Wednesday, March 05, 2008

Since some people have gotten tired of staring at my last post, and also since it's some whacky hour in the middle of the night when I should be sleeping, but ain't, I decided to share some work-related geekery.

This is probably stupid and you probably already know about this, but... You know that one bit of coding advice that's been going around about how you should initialize a local variable to the length of an array and use that in your "for" loop condition instead of accessing the length property on the array every iteration? Yeah. That one. Well, a couple colleagues and I were curious if this practice applied to all languages. Long story short, it seems that generally speaking, modern compilers (e.g., C#, VB, Java) should make such optimizations for you and to do so in those languages may be superfluous and only serve to make the code harder to read. However, such manual tweaking is still a good practice if you're developing Javascript for web pages (being that there is currently no smart JIT optimization going on under the hood of your typical browser today).

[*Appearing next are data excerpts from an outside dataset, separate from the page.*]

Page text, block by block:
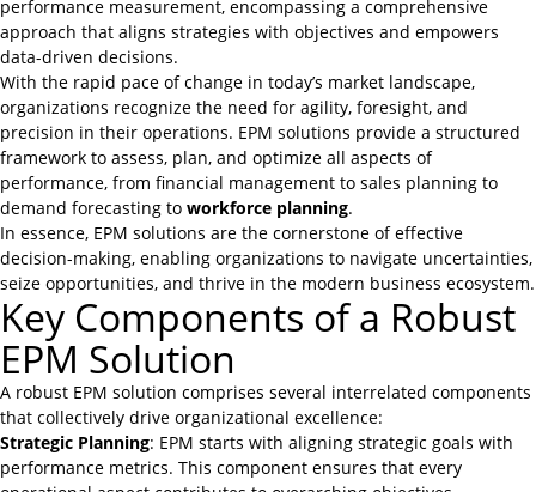
performance measurement, encompassing a comprehensive
approach that aligns strategies with objectives and empowers
data-driven decisions.
With the rapid pace of change in today’s market landscape,
organizations recognize the need for agility, foresight, and
precision in their operations. EPM solutions provide a structured
framework to assess, plan, and optimize all aspects of
performance, from financial management to sales planning to
demand forecasting to workforce planning.
In essence, EPM solutions are the cornerstone of effective
decision-making, enabling organizations to navigate uncertainties,
seize opportunities, and thrive in the modern business ecosystem.
Key Components of a Robust
EPM Solution
A robust EPM solution comprises several interrelated components
that collectively drive organizational excellence:
Strategic Planning: EPM starts with aligning strategic goals with
performance metrics. This component ensures that every
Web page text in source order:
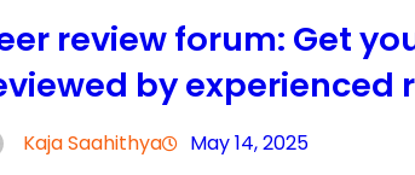
review forum: Get
by experienced
Kaja Saahithya May 14, 2025
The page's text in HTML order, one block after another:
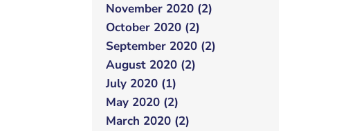
November 2020 (2)
October 2020 (2)
September 2020 (2)
August 2020 (2)
July 2020 (1)
May 2020 (2)
March 2020 (2)
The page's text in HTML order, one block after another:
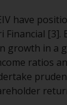
managed
and,
by the
managed
have
Financial [3].
growth in a
ratios
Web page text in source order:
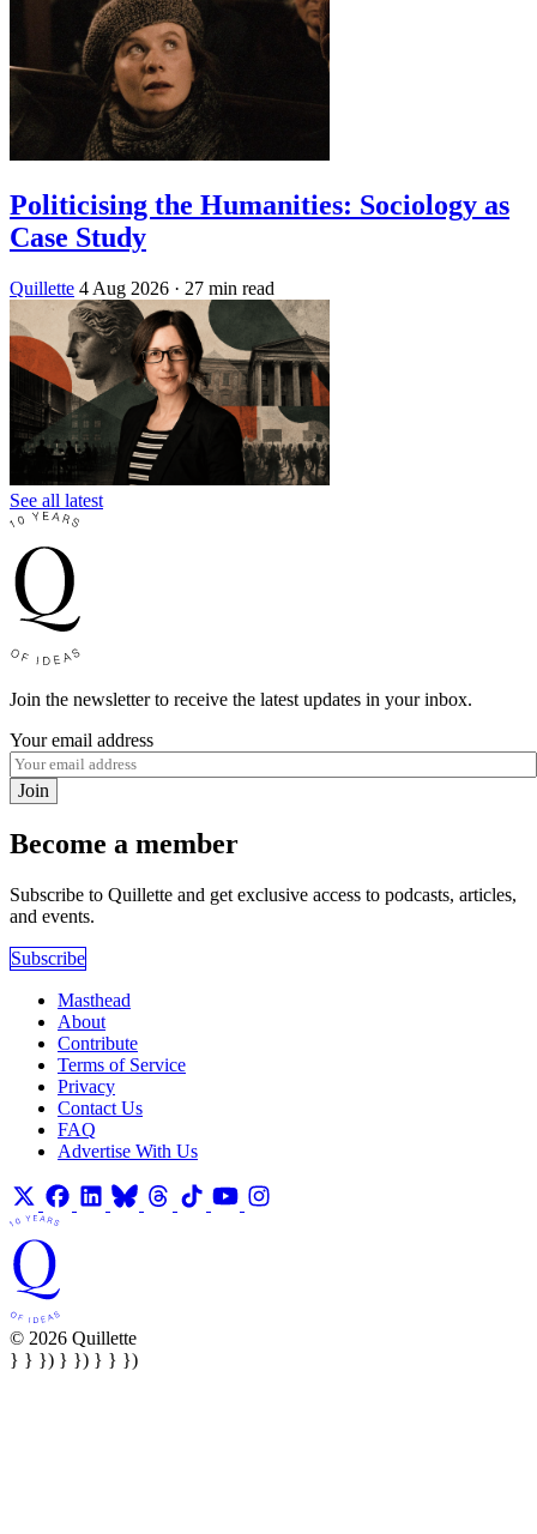
Politicising the Humanities: Sociology as
Case Study
Quillette 4 Aug 2026 · 27 min read
See all latest
Join the newsletter to receive the latest updates in your inbox.
Your email address
Join
Become a member
Subscribe to Quillette and get exclusive access to podcasts, articles,
and events.
Subscribe
Masthead
About
Contribute
Terms of Service
Privacy
Contact Us
FAQ
Advertise With Us
© 2026 Quillette
} } }) } }) } } })

A compact, clean method of doing this involves initializing the length variable along with the iterator in the for loop construct:

for (var i = 0, len = myArray.length; i < len; i++) {}

Not only is this compact, but it also scopes the variable "len" to the loop itself, meaning it's eligible for garbage collection immediately after the loop is done iterating.

As for compiled languages (and even non-compiled languages), there are still options for speeding up array access in a "for" loop. One that I thought was interesting, but really makes app logic tough to follow, is initializing the iterator with the length of the array minus one, then counting backwards.

for (var i = myArr.length - 1; i >= 0; i--) {}

That really just buys you some extra cycles during the initialization of the loop, but not throughout subsequent iterations, and as I said, it's hard to immediately determine the purpose of that loop. One situation where you might get a noticeable increase in performance using that construct is when iterating through a large jagged multi-dimensional array. Like anyone ever does that.

Anyway, that's what you get for complaining about stale posts on my blog.